__Activity__
Exactly the lines from the one containing "NY Weekly Contributor (128, 243)" to the final line below should be output, and no others.

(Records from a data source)
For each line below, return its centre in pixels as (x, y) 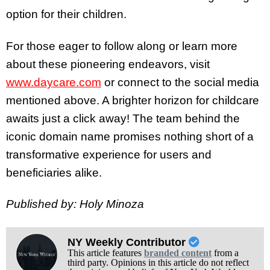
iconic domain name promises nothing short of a (130, 136)
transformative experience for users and (109, 154)
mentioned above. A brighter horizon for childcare (133, 100)
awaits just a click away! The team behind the (123, 118)
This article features (105, 253)
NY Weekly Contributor (128, 243)
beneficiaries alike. (54, 172)
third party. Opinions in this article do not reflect (158, 263)

__Output of the exercise__
NY Weekly Contributor (128, 243)
beneficiaries alike. (54, 172)
third party. Opinions in this article do not reflect (158, 263)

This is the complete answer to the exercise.